• [WHAT TO PRODUCE]:
Write out the opening lines of the data word for word, up to and including the line with "pensare che gli utenti", and leave every picture and every later line out.

>>>

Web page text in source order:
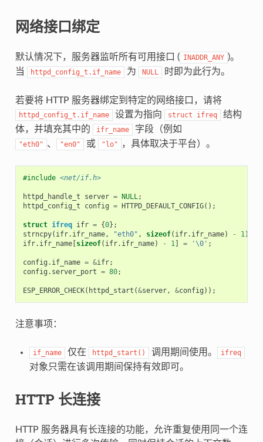
网络接口绑定
默认情况下，服务器监听所有可用接口 ( INADDR_ANY )。
当
httpd_config_t.if_name 为 NULL 时即为此行为。
若要将 HTTP 服务器绑定到特定的网络接口，请将
httpd_config_t.if_name 设置为指向 struct ifreq
结构
体，并填充其中的
ifr_name 字段（例如
"eth0" 、 "en0" 或 "lo" ，具体取决于平台）。
#include <net/if.h>
httpd_handle_t server = NULL;
httpd_config_t
config = HTTPD_DEFAULT_CONFIG();
struct ifreq ifr = {0};
strncpy( ifr. ifr_name, "eth0" , sizeof( ifr. ifr_name) - 1);
ifr. ifr_name[sizeof( ifr. ifr_name) - 1] = '\0' ;
config . if_name = &ifr;
config . server_port = 80;
ESP_ERROR_CHECK( httpd_start (&server, &config ));
注意事项：
if_name 仅在 httpd_start() 调用期间使用。 ifreq
对象只需在该调用期间保持有效即可。
HTTP 长连接
HTTP 服务器具有长连接的功能，允许重复使用同一个连
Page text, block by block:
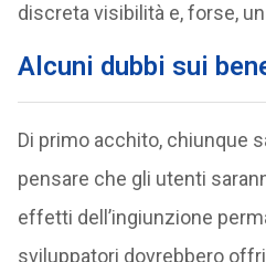
discreta visibilità e, forse,
Alcuni dubbi sui
Di primo acchito, chiunque
pensare che gli utenti
effetti dell’ingiunzione
sviluppatori dovrebbero
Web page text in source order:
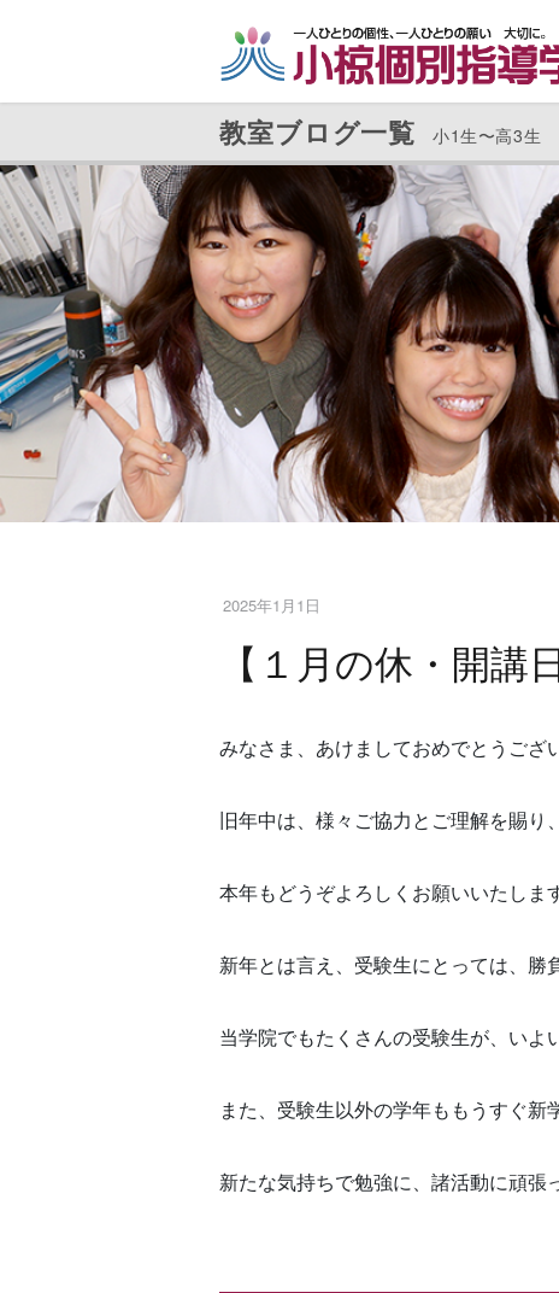
ン
へ
ス
キ
ッ
プ
ー
ョ
ン
に
移
動
教室ブログ一覧
2025年1月1日
【１月の休・開講
みなさま、あけましておめでとうござ
旧年中は、様々ご協力とご理解を賜
本年もどうぞよろしくお願いいたしま
新年とは言え、受験生にとっては、勝
当学院でもたくさんの受験生が、いよ
また、受験生以外の学年ももうすぐ新
新たな気持ちで勉強に、諸活動に頑

<<<

• [RESULT OF THIS TASK]:
Web page text in source order:
网络接口绑定
默认情况下，服务器监听所有可用接口 ( INADDR_ANY )。
当
httpd_config_t.if_name 为 NULL 时即为此行为。
若要将 HTTP 服务器绑定到特定的网络接口，请将
httpd_config_t.if_name 设置为指向 struct ifreq
结构
体，并填充其中的
ifr_name 字段（例如
"eth0" 、 "en0" 或 "lo" ，具体取决于平台）。
#include <net/if.h>
httpd_handle_t server = NULL;
httpd_config_t
config = HTTPD_DEFAULT_CONFIG();
struct ifreq ifr = {0};
strncpy( ifr. ifr_name, "eth0" , sizeof( ifr. ifr_name) - 1);
ifr. ifr_name[sizeof( ifr. ifr_name) - 1] = '\0' ;
config . if_name = &ifr;
config . server_port = 80;
ESP_ERROR_CHECK( httpd_start (&server, &config ));
注意事项：
if_name 仅在 httpd_start() 调用期间使用。 ifreq
对象只需在该调用期间保持有效即可。
HTTP 长连接
HTTP 服务器具有长连接的功能，允许重复使用同一个连
Page text, block by block:
discreta visibilità e, forse,
Alcuni dubbi sui
Di primo acchito, chiunque
pensare che gli utenti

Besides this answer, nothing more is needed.